Myasthenia gravis is another common autoimmune disease. This disease causes fluctuating muscle weakness and fatigue. The disease occurs due to detectable antibodies produced against the human acetylcholine receptor. The receptor contains a seven amino acid sequence (Trp-Thr-Tyr-Asp-Gly-Thr-Lys) in the α-subunit that demonstrates immunological cross-reactivity with a shared immunodominant domain of gpD of the herpes simplex virus (HSV). Similar to HIV-1, gpD also aids in binding to chemokines on the cell surface of the host to gain entry into the host. Cross-reactivity of the self epitope (α-subunit of the receptor) with antibodies produced against HSV suggests that the virus is associated with the initiation of myasthenia gravis. Not only does HSV cause immunologic cross-reactivity, but the gpD peptide also competitively inhibits the binding of antibody made against the α-subunit to its corresponding peptide on the α-subunit. Despite this, an autoimmune response still occurs. This further shows an immunologically significant sequence homology to the biologically active site of the human acetylcholine receptor.

== Control ==

There are ways in which autoimmunity caused by molecular mimicry can be avoided.

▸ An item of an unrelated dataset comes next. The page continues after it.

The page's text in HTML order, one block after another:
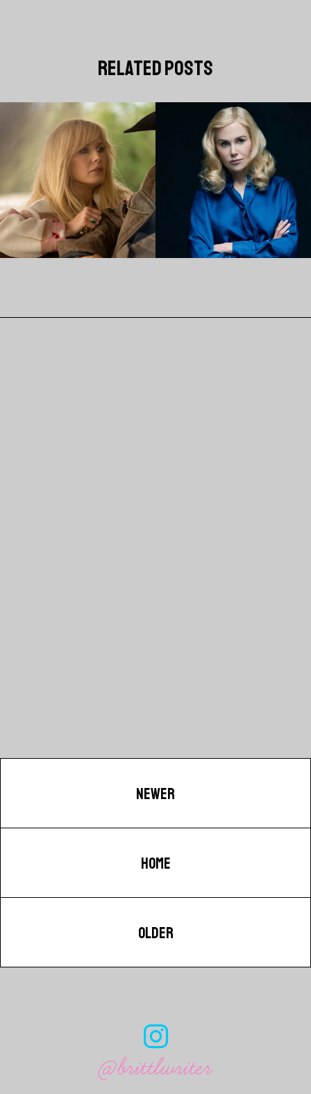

Control of the initiating factor (pathogen) via vaccination seems to be the most common method to avoid autoimmunity. Inducing tolerance to the host autoantigen in this way may also be the most stable factor. The development of a downregulating immune response to the shared epitope between pathogen and host may be the best way of treating an autoimmune disease caused by molecular mimicry. Alternatively, treatment with immunosuppressive drugs such as ciclosporin and azathioprine has also been used as a possible solution. However, in many cases this has been shown to be ineffective because cells and tissues have already been destroyed at the onset of the infection.

== Conclusion ==

The concept of molecular mimicry is a useful tool in understanding the etiology, pathogenesis, treatment, and prevention of autoimmune disorders. Molecular mimicry is, however, only one mechanism by which an autoimmune disease can occur in association with a pathogen. Understanding the mechanisms of molecular mimicry may allow future research to be directed toward uncovering the initiating infectious agent as well as recognizing the self determinant. This way, future research may be able to design strategies for treatment and prevention of autoimmune disorders. The use of transgenic models such as those used for discovery of the mimicry events leading to diseases of the CNS and muscle disorders has helped evaluate the sequence of events leading to molecular mimicry.

== Related terms ==
- Viral apoptotic mimicry, defined by the exposure of phosphatidylserine (a marker for apoptosis) on the pathogen surface – in the case of apoptosis, the dead cell surface that is used to gain viral access to the interior of immune cells.